Инструктор нахмурился.
– Мы теряем время, Кондратьев, – сказал он. – Ступайте в кабину.
– Есть, – тихо сказал Сережа и полез в кабину.
Он уселся в кресло, пристегнулся широкими ремнями и стал ждать. Перед креслом было зеркало, и Кондратьев увидел в нем свое хмурое, злое лицо. «Лучше бы уж меня вынесли, – подумал он. – Теперь мышцы размякнут, и начинай все сначала. Когда я теперь доберусь до десятикратных! Или хотя бы до восьмикратных. Все они считают меня спортсменом, – со злостью подумал он. – И врач тоже. Может быть, рассказать ему?» Он представил себе, как он рассказывает врачу, зачем ему все это нужно, а врач глядит на него веселыми выцветшими глазками и говорит: «Умеренность, Сергей, умеренность…»
– Перестраховщик, – сказал Кондратьев громко.
Он имел в виду врача, но тут же подумал, что Виталий Ефремович может услышать это через переговорную трубку и принять на свой счет.
– Ну и ладно, – сказал он громко.
Кабину плавно качнуло. Тренировка началась.
…Когда они вышли из тренировочного зала, Панин немедленно принялся массировать отеки под глазами. У него после Большой Центрифуги всегда появлялись отеки под глазами, как и у всех курсантов, склонных к полноте. Панин очень заботился о своей внешности. Он был красив и привык нравиться. Поэтому сразу после Большой Центрифуги он немедленно принимался за свои отеки.
– У тебя вот никогда не бывает этой пакости, – сказал он Кондратьеву.
Кондратьев промолчал.
– У тебя удачная конституция, спортсмен.
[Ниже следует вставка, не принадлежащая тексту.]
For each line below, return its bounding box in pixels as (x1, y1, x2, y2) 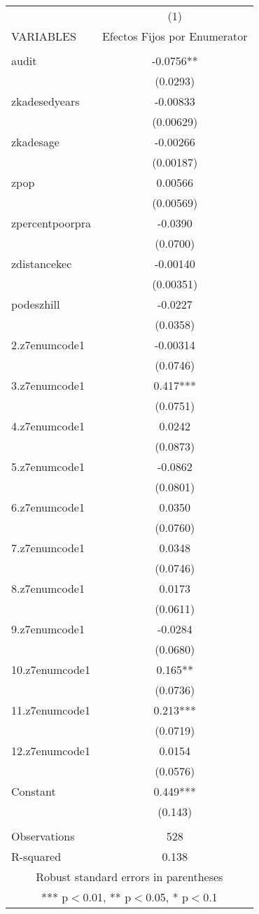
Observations (11, 828, 75, 844)
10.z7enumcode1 (11, 661, 90, 677)
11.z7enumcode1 (11, 702, 90, 718)
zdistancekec (11, 255, 72, 272)
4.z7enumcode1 (11, 418, 85, 434)
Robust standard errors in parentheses (36, 869, 223, 885)
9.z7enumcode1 (11, 621, 85, 637)
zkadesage (11, 134, 59, 150)
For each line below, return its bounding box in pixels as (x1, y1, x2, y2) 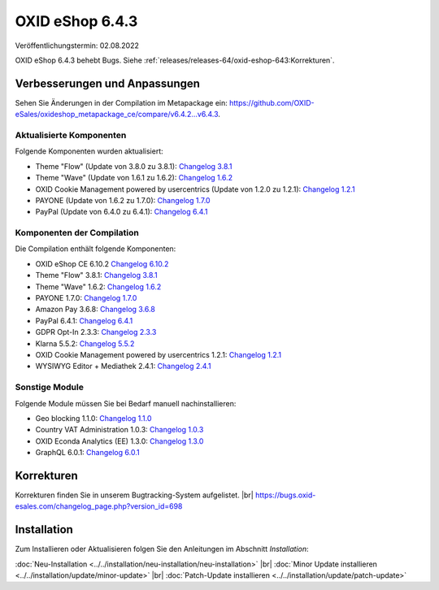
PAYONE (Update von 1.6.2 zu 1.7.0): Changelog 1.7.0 (35, 195, 211, 205)
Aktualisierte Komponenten (15, 130, 127, 141)
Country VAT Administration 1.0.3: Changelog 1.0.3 (35, 425, 204, 435)
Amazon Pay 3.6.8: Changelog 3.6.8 (35, 305, 156, 315)
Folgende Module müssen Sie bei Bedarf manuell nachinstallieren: (15, 398, 237, 408)
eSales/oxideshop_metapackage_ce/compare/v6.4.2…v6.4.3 (15, 110, 219, 119)
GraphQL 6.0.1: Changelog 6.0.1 (35, 448, 140, 458)
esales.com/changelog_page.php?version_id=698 (15, 501, 183, 511)
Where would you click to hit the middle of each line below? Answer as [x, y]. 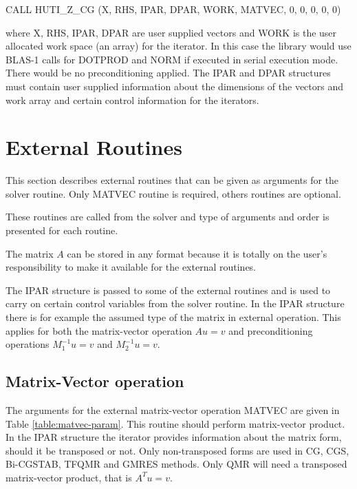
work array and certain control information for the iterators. [132, 100]
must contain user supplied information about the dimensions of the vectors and [174, 86]
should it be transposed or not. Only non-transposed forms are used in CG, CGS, [177, 450]
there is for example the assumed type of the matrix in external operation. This [173, 317]
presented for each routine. [62, 230]
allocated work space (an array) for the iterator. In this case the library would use [178, 46]
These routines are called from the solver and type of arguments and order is [167, 217]
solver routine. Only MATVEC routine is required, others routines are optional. [173, 193]
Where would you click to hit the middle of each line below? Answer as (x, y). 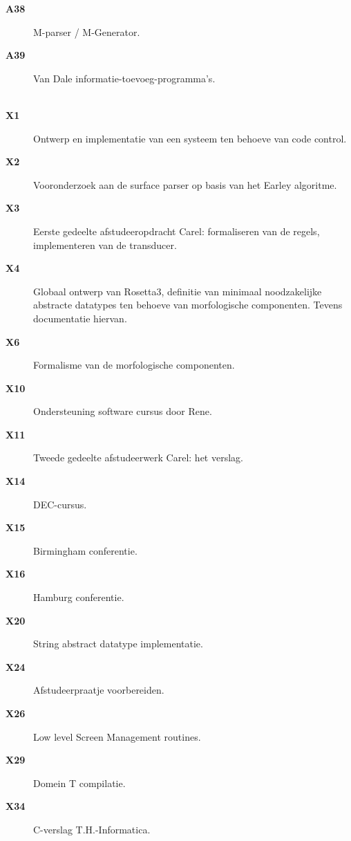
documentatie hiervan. (80, 318)
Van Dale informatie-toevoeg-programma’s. (124, 78)
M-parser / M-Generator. (87, 31)
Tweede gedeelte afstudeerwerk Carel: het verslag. (138, 458)
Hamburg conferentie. (79, 597)
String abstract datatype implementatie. (118, 644)
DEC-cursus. (60, 504)
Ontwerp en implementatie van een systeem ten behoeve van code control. (190, 138)

Как у воблы.
– Мне бы твои заботы, – сказал Кондратьев.
– Тебе же сказано, что это только временно, чудак.
– Гальцеву тоже говорили, что это только временно, а потом перевели к дистанционникам.
– Ну что ж, – рассудительно сказал Панин, – значит, не судьба ему.
Кондратьев стиснул зубы.
– Подумаешь, – сказал Панин, – запретили ему восьмикратные. Вот я, например, человек простой, простодушный…
Кондратьев остановился.
– Слушай, ты, – сказал он. – Быков увел «Тахмасиб» от Юпитера только на двенадцатикратной перегрузке. Может быть, тебе это неизвестно?